Just as with speakers of first- and second-language varieties of English, there’s a flexibility and generosity of interpretation that enables ELF users to manage, in real time, the inevitably fuzzy edges that come with creating an utterance before we know how it’s going to end. It might not always meet the expectations of the listener, but the linear sequence of speech moves fast, and there’s not much time to dwell on these relatively insignificant – and infrequent – mismatches between form and function. Listeners don’t likely invest much attention in reconciling any (potential) mismatches with a single word’s form and function, as attention moves quickly to the next chunk of information. I think it’s fair to say that we ELF researchers are way more interested in these fuzzy edges of talk than the language users themselves.
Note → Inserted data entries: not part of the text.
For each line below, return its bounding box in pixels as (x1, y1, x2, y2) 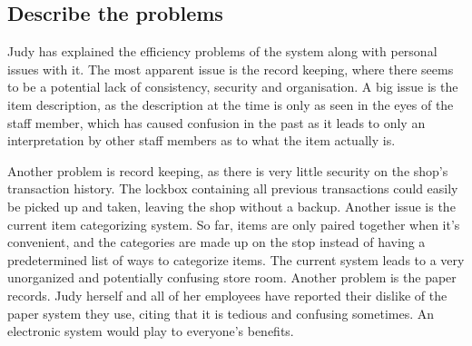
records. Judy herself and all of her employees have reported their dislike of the (7, 285, 447, 304)
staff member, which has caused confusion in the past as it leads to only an (7, 113, 426, 132)
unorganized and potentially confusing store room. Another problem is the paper (7, 268, 457, 287)
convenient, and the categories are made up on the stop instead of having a (7, 232, 426, 252)
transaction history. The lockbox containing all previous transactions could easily (7, 179, 458, 198)
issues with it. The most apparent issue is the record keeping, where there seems (7, 59, 454, 78)
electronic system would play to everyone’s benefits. (7, 321, 294, 341)
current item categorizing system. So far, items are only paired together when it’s (7, 214, 460, 233)

In this respect, much ELF research – and to be fair, a great deal of linguistic research based on transcriptions of speech – makes a mountain out of a molehill, when it’s really just needles in a haystack.

Take my data please

If you’ve read this far, you might like to see the data yourself. While writing the program to generate these findings, I spent a few hours making a concordancer for the VOICE POS XML corpus. The online search interface for the POS-tagged VOICE gives an inexplicably meager four words of context (two left, two right) which is oftentimes unuseful. For this study, I output all 1904 examples of non-matching form-function tags to spreadsheet formats (Excel and .csv), with each non-matching token in its own column, up to 10 tokens of context on the left and right, and additional columns for the form tag, function tag, and filename. By using the “Filters” feature of Excel, for example, it’s easy to find and sort through whatever tag combinations you’re interested in. If you need a more detailed description of what this data includes and excludes, please send me an email. If you need info on the VOICE tagging and transcription conventions, see the VOICE POS-tagging manual.

Here’s the data in two spreadsheet formats:

 

Update 28.8.14: Below are the files used to generate the figures above. The ‘VOICE_tag_list_pruned.xml’ file is parsed from within the Python program (v. 2.6.6, see comments file). The two Python programs are indentical, but the file with ‘COMMENTS’ label contains lots of added commentary on what is going on where. It assumes basic knowledge of what Python is and stuff like iterating with ‘for’ loops, if/else statements, slices. I’m no expert, so suggestions for improvement are welcome.

Right-click the links to save the files. All three files are just text files, so if you left-click on one it will appear in your browser as what it is, plain text. The program only runs from within the Python environment, so it won’t run or otherwise harm your computer if you want to click on one and look at the code. If you’re thinking this is all a devious ploy to hijack your computer, take heart – I’m not that clever. 🙂

 

References

ResearchBlogging.org

Osimk-Teasdale, R. (2014) “I just wanted to give a partly answer”: capturing and exploring word class variation in ELF data. Journal of English as a Lingua Franca, 3 (1), 109-143. DOI: 10.1515/jelf-2014-0005.

Advertisements
Tagged

12 thoughts on “Needles in a haystack: questioning the “fluidity” of ELF

  1. eflnotes says:

    great stuff Ray thanks!

    anychance of the script you used to extract the data? i am still trying to muddle my way through xml, xpath etc.

    ta
    mura

    • Ray Carey says:

      I’m happy to share the script, but it might be helpful if I put some more comments in the code of what’s going on where. It’s a pretty straightforward count ’em up and print ’em out operation, and it doesn’t rely on Xpath. The features of the etree Python module are sufficient here. There must be more efficient or elegant ways of doing the same thing, but as far as I can see it does what I expect.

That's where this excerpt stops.